RE: converting to int - Skaperen - Jul-24-2022

(Jul-23-2022, 07:52 PM)BashBedlam Wrote: Here is an example of one way to do that in Python3.
digit_counter = {'1': 0, '2': 0, '3': 0, '4': 0,
	'5': 0, '6': 0, '7': 0, '8': 0, '9': 0}
white_space_counter = {' ': 0, '\n':0, '\t':0}

user_input = input (':~$ ')

for element in user_input :
	if element in digit_counter :
		digit_counter [element] += 1
	if element in white_space_counter :
		white_space_counter [element] += 1

print (digit_counter)
print (white_space_counter) 

just a quick look at it doesn't show me how it would get the value 345 from the string "345foo99boo123" or the value 65533 from the string "0xfffdummyfff". of course, my eyes could be wrong. i didn't try to run it.
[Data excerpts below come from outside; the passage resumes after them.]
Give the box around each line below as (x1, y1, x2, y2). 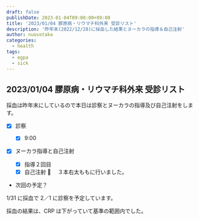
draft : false (6, 9, 40, 15)
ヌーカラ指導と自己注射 (15, 147, 74, 155)
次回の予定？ (15, 181, 48, 188)
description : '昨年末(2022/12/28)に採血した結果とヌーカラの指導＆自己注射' (6, 26, 185, 32)
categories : (6, 37, 37, 43)
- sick (12, 60, 29, 66)
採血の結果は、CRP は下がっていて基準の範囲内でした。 (6, 207, 147, 215)
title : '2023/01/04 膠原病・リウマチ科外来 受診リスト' (6, 20, 137, 26)
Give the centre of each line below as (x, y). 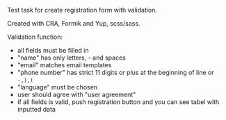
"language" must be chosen (57, 87)
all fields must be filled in (53, 50)
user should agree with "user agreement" (76, 94)
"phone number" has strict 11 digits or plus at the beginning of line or (115, 72)
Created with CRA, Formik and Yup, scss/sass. (74, 23)
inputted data (36, 109)
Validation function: (35, 37)
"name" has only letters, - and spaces (72, 58)
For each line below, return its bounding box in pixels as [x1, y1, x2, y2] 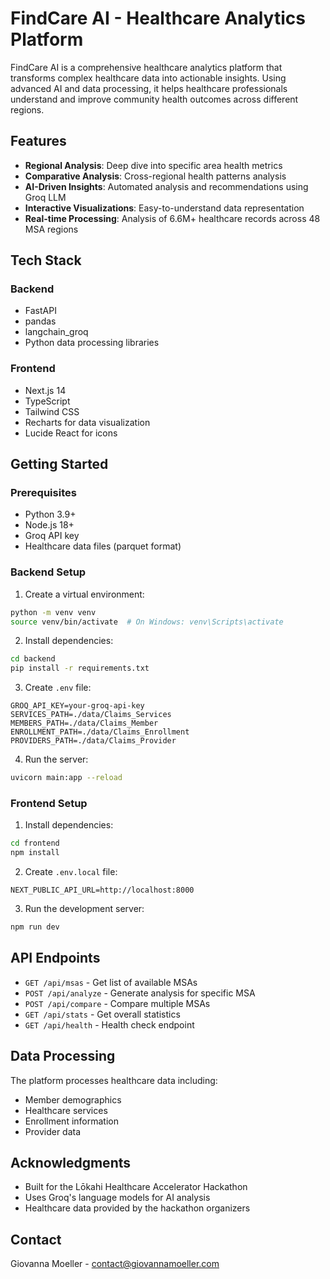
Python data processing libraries [24, 337, 160, 349]
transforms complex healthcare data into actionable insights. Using [10, 72, 287, 84]
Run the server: [24, 753, 89, 766]
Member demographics [24, 1093, 122, 1106]
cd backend [10, 654, 56, 664]
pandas [24, 315, 57, 327]
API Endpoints [10, 950, 101, 967]
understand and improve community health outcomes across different [10, 93, 299, 105]
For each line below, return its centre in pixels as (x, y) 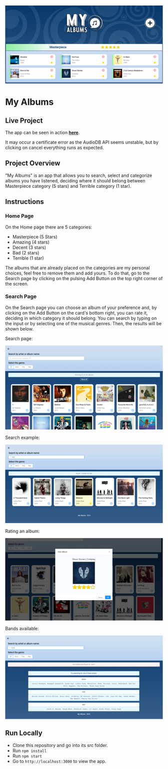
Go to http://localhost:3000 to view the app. (59, 761)
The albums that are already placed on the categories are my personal (77, 268)
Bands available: (22, 628)
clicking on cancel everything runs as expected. (54, 148)
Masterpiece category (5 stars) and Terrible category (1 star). (68, 186)
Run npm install (29, 750)
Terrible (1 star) (28, 258)
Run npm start (27, 756)
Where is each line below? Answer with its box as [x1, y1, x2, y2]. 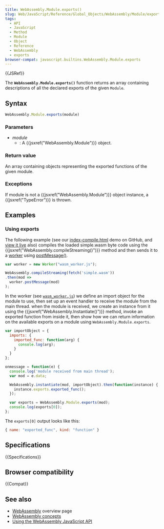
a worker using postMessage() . [5, 252, 68, 258]
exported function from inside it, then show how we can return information [5, 313, 155, 320]
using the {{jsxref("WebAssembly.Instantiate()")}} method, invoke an [5, 308, 143, 314]
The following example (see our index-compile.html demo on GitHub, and [5, 237, 153, 243]
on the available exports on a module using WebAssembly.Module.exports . [5, 319, 151, 325]
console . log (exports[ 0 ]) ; [9, 405, 62, 410]
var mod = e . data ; [9, 373, 47, 378]
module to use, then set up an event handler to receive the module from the [5, 298, 157, 304]

RE: converting to int - Skaperen - Jul-24-2022

(Jul-24-2022, 08:51 AM)ibreeden Wrote: Yeah, great book, "The C Programming Language" from Kernighan and Ritchie.
But about your problem, @Skaperen , I still believe regular expressions are most efficient for solving this. Let me first summarise if I understood you well:
  • You have lines that may start with an integer.
  • This integer may be in octal, hexadecimal or decimal format.
  • You need to capture this integer.

These rules can be translated to a regular expression. You need to know "re" has an "OR" operator. It is: "|". The regular expression must search for:
  1. "0o" followed by digits 0-7, or
  2. "0x" followed by digits 0-F, or
  3. digits 0-9.
This translated to a regular expression:
r"^(0[oO][0-7]*|0[xX][0-9a-fA-F]*|[0-9]*)"
I tested it with this little program.
import re

# For efficiency reasons: compile this only once.
initial_integer = re.compile(r"^(0[oO][0-7]*|0[xX][0-9a-fA-F]*|[0-9]*)")
""" Meaning:
    Capture the start of a string containing:
    - "0o" followed by digits 0-7
    - "0x" followed by digits 0-f
    - digits 0-9
"""

testdata = ["abcdefg",
            "12789efgh",
            "0o12789efgh",
            "0x12789efgh",
            ""]
for mystr in testdata:
    print(f"Teststring: {mystr}\t", end="")
    print(re.match(initial_integer, mystr).groups()[0])
Output:
Teststring: abcdefg Teststring: 12789efgh 12789 Teststring: 0o12789efgh 0o127 Teststring: 0x12789efgh 0x12789ef Teststring:
I hope you can use this solution.

i would need to add support for "0b" for binary, to that, but i think i see how to do it. you expanded my understanding of regular expressions by enough for this.